Illinois Tool Works to double acquisitions in 2011

By Dow Jones Newswires
Posted Feb. 1 at 5:53 a.m.

Illinois Tool Works Inc. expects business acquisitions in 2011 to bring the company $800 million to $1 billion a year in additional revenue, nearly double the amount from 2010.

Chairman and Chief Executive David Speer said the company’s pipeline of potential acquisitions steadily improved throughout 2010, allowing the company to step up its acquisition goal for 2011. Last year, the company bought 24 companies with combined annual revenues of $530 million. Prior to 2009, ITW had been averaging $1 billion a year in acquired revenue. But the economic recession soured the market for acquisitions.

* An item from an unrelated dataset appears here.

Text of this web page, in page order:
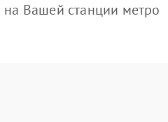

“I’m optimistic that as we head into the year we’re going to see improvement in the acquisition environment for us,” Speer said during a conference call Monday with analysts. “We certainly have seen steady improvement in the 1 8 deal 3 8 pipeline as we entered” 2011.

ITW is expected to be about one-third of the way to $1 billion when it closes its recent purchase of Royal Dutch Shell PLC’s car-care products portfolio. Shell’s Sopus Products unit, which includes Black Magic liquid wax, Gumout fuel system cleaner and Slick 50 engine oil additive, has annual sales of about $300 million a year, according to a Citi Investment Research report. ITW’s acquisition of Sopus, which stands for Shell Oil Products U.S., is scheduled to close by the end of March.

ITW operates almost 800 separate businesses grouped under nearly 10 business segments, including auto parts, industrial packaging, commercial kitchen equipment and building supplies. The Glenview-based company depends on acquisitions to fortify slow-growing base revenue from existing businesses. Moreover, Speer is counting on acquisitions in the coming years to provide ITW with enough companies to create several additional business segments.

Speer expects a robust market for acquisitions to be enhanced by private-equity firms selling companies to generate profits for their investors. Private-equity selling “will be a good, solid indication of improved acquisition activity for us,” Speer said.

Conversely, Speer acknowledged that private-equity firms anxious to put their investors’ money to work have run up prices for the small and midsize companies sought by ITW. Speer blamed unfavorable pricing for the lack of deals in 2010.

“Valuations are still somewhat challenging, but we’re able to make headway,” Speer said.

For 2011, the company forecast earnings of $3.60 to $3.84 on revenue growth of 12 percent to 15 percent. Analysts polled by Thomson Reuters were expecting $3.70 and 9.9 percent revenue growth. The company’s net income for 2010 was $1.52 billion, or $3.03 a share, from revenue of $15.8 billion.

For the first quarter, ITW predicted earnings of 81 cents to 87 cents on 12 percent to 15 percent revenue growth. Analysts had forecast a 76-cent profit on 11 percent revenue growth.

ITW said rising prices for steel, chemicals and feedstocks for plastic have squeezed margins from some business segments, particularly food equipment, industrial packaging and laminate surfaces.

Speer said ITW is passing along higher expenses for materials to its customers through price increases for finished goods.

ITW’s 13.9 percent overall operating margin for the quarter was up from 12.7 percent a year earlier, but was down two points from the third-quarter, raising investors’ concerns about material cost headwinds. Illinois Tool Works ended Monday’s regular trading session down 2.2 percent, or $1.22, at $53.49 a share.

“It’s explainable and understandable, but it’s disappointing,” said Eli Lustgarten, an analyst for Longbow Research, about the company’s margin pressure. “It was a disappointing quarter.”

For the fourth quarter, the company reported a profit of $392.8 million, or 79 cents a share, down from $507.4 million, or $1.01 a share, a year earlier. The year-earlier period included a 37-cent tax-related gain. Revenue rose 11 percent, to $4.17 billion.